══ Records for the exercise
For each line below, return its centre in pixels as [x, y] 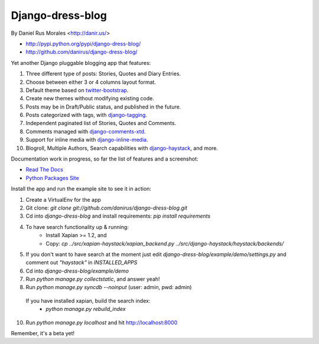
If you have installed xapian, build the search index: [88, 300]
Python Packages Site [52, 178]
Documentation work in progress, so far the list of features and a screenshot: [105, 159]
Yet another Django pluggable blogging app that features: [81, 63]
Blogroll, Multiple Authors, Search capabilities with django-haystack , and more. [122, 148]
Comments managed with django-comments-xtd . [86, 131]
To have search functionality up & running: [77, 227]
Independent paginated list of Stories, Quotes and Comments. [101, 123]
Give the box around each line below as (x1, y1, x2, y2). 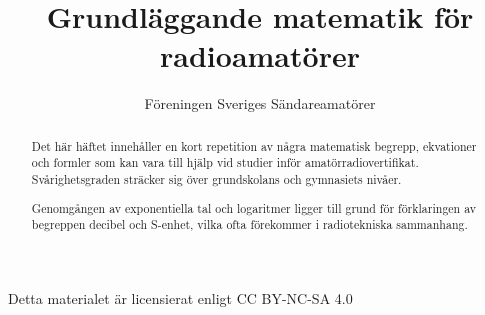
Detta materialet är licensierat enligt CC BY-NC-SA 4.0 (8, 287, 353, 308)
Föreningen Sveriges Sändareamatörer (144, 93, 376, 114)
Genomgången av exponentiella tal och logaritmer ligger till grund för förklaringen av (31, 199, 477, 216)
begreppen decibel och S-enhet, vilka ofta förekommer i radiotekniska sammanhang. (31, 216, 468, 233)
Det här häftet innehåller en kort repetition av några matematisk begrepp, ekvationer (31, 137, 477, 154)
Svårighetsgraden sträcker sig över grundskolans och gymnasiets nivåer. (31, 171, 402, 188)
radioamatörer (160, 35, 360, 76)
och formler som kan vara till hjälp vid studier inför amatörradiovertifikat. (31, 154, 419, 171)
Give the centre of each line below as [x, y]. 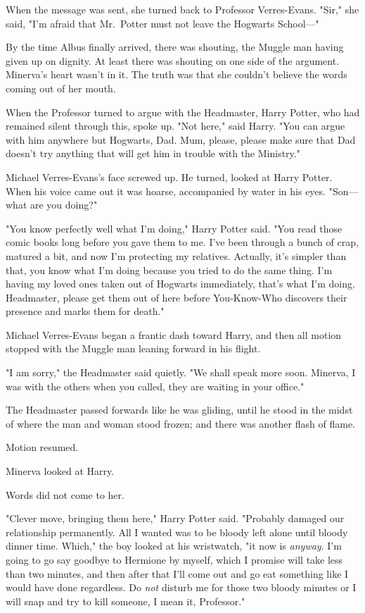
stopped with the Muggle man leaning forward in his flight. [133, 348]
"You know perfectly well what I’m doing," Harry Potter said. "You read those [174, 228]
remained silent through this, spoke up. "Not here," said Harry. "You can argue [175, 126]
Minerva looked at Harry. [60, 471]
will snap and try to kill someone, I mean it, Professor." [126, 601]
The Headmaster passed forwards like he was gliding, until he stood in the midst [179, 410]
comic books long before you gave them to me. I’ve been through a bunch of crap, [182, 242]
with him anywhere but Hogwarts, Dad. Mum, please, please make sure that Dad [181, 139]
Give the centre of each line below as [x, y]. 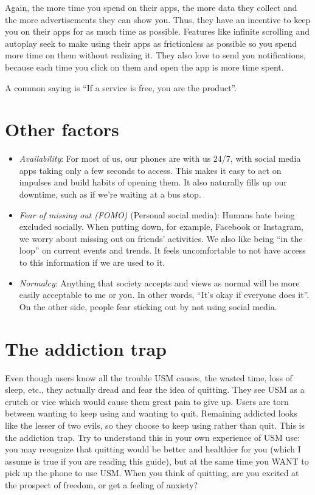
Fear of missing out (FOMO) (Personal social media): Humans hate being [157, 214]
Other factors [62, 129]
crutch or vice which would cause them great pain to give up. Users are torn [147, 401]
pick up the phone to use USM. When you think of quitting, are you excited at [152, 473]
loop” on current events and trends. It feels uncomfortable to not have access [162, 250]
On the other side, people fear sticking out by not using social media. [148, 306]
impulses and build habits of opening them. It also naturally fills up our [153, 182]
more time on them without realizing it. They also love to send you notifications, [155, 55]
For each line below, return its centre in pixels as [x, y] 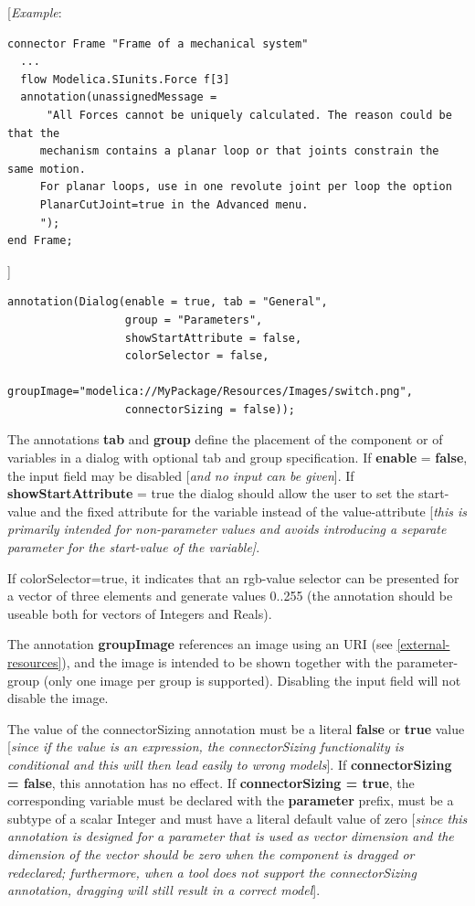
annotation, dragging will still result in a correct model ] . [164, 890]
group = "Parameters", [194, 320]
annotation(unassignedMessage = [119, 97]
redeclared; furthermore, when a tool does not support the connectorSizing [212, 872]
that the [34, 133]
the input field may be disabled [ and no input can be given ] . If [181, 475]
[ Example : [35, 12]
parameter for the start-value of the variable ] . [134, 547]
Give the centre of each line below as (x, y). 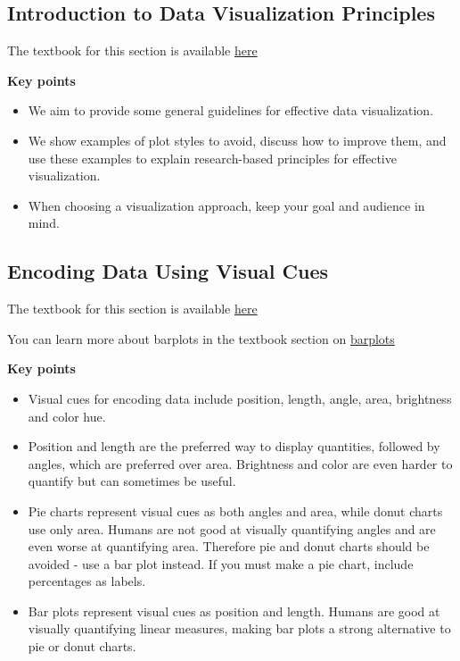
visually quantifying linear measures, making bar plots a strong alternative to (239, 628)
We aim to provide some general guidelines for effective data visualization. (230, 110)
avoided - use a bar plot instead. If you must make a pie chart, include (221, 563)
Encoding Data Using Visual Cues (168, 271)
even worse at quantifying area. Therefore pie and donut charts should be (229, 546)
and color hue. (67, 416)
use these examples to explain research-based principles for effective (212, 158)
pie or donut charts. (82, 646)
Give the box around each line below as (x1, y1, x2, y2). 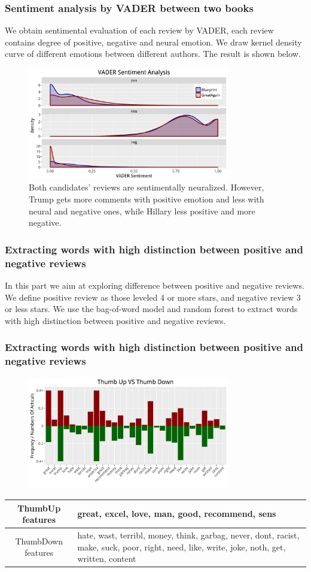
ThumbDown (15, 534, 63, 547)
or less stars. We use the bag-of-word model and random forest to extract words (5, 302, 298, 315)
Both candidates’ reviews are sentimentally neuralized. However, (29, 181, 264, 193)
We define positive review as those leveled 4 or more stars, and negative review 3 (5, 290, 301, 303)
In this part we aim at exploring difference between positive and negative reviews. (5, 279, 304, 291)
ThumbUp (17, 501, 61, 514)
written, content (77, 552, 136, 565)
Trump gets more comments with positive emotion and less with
════
What is needed is an exact copy of the records above, with no pictures in it.

_Your response_
For each line below, return its centre in pixels as [x, y] 
If you have installed xapian, build the search index: [88, 300]
Python Packages Site [52, 178]
Documentation work in progress, so far the list of features and a screenshot: [105, 159]
Yet another Django pluggable blogging app that features: [81, 63]
Blogroll, Multiple Authors, Search capabilities with django-haystack , and more. [122, 148]
Comments managed with django-comments-xtd . [86, 131]
To have search functionality up & running: [77, 227]
Independent paginated list of Stories, Quotes and Comments. [101, 123]
Give the box around each line below as (x1, y1, x2, y2). 
Detta materialet är licensierat enligt CC BY-NC-SA 4.0 (8, 287, 353, 308)
Föreningen Sveriges Sändareamatörer (144, 93, 376, 114)
Genomgången av exponentiella tal och logaritmer ligger till grund för förklaringen av (31, 199, 477, 216)
begreppen decibel och S-enhet, vilka ofta förekommer i radiotekniska sammanhang. (31, 216, 468, 233)
Det här häftet innehåller en kort repetition av några matematisk begrepp, ekvationer (31, 137, 477, 154)
Svårighetsgraden sträcker sig över grundskolans och gymnasiets nivåer. (31, 171, 402, 188)
radioamatörer (160, 35, 360, 76)
och formler som kan vara till hjälp vid studier inför amatörradiovertifikat. (31, 154, 419, 171)
Give the centre of each line below as [x, y]. 
stopped with the Muggle man leaning forward in his flight. [133, 348]
"You know perfectly well what I’m doing," Harry Potter said. "You read those [174, 228]
remained silent through this, spoke up. "Not here," said Harry. "You can argue [175, 126]
Minerva looked at Harry. [60, 471]
will snap and try to kill someone, I mean it, Professor." [126, 601]
The Headmaster passed forwards like he was gliding, until he stood in the midst [179, 410]
comic books long before you gave them to me. I’ve been through a bunch of crap, [182, 242]
with him anywhere but Hogwarts, Dad. Mum, please, please make sure that Dad [181, 139]
Give the centre of each line below as [x, y]. 
Fear of missing out (FOMO) (Personal social media): Humans hate being [157, 214]
Other factors [62, 129]
crutch or vice which would cause them great pain to give up. Users are torn [147, 401]
pick up the phone to use USM. When you think of quitting, are you excited at [152, 473]
loop” on current events and trends. It feels uncomfortable to not have access [162, 250]
On the other side, people fear sticking out by not using social media. [148, 306]
impulses and build habits of opening them. It also naturally fills up our [153, 182]
more time on them without realizing it. They also love to send you notifications, [155, 55]
For each line below, return its centre in pixels as [x, y] 
annotation, dragging will still result in a correct model ] . [164, 890]
group = "Parameters", [194, 320]
annotation(unassignedMessage = [119, 97]
redeclared; furthermore, when a tool does not support the connectorSizing [212, 872]
that the [34, 133]
the input field may be disabled [ and no input can be given ] . If [181, 475]
[ Example : [35, 12]
parameter for the start-value of the variable ] . [134, 547]
Give the centre of each line below as (x, y). 
visually quantifying linear measures, making bar plots a strong alternative to (239, 628)
We aim to provide some general guidelines for effective data visualization. (230, 110)
avoided - use a bar plot instead. If you must make a pie chart, include (221, 563)
Encoding Data Using Visual Cues (168, 271)
even worse at quantifying area. Therefore pie and donut charts should be (229, 546)
and color hue. (67, 416)
use these examples to explain research-based principles for effective (212, 158)
pie or donut charts. (82, 646)
Give the box around each line below as (x1, y1, x2, y2). 
ThumbDown (15, 534, 63, 547)
or less stars. We use the bag-of-word model and random forest to extract words (5, 302, 298, 315)
Both candidates’ reviews are sentimentally neuralized. However, (29, 181, 264, 193)
We define positive review as those leveled 4 or more stars, and negative review 3 (5, 290, 301, 303)
In this part we aim at exploring difference between positive and negative reviews. (5, 279, 304, 291)
ThumbUp (17, 501, 61, 514)
written, content (77, 552, 136, 565)
Trump gets more comments with positive emotion and less with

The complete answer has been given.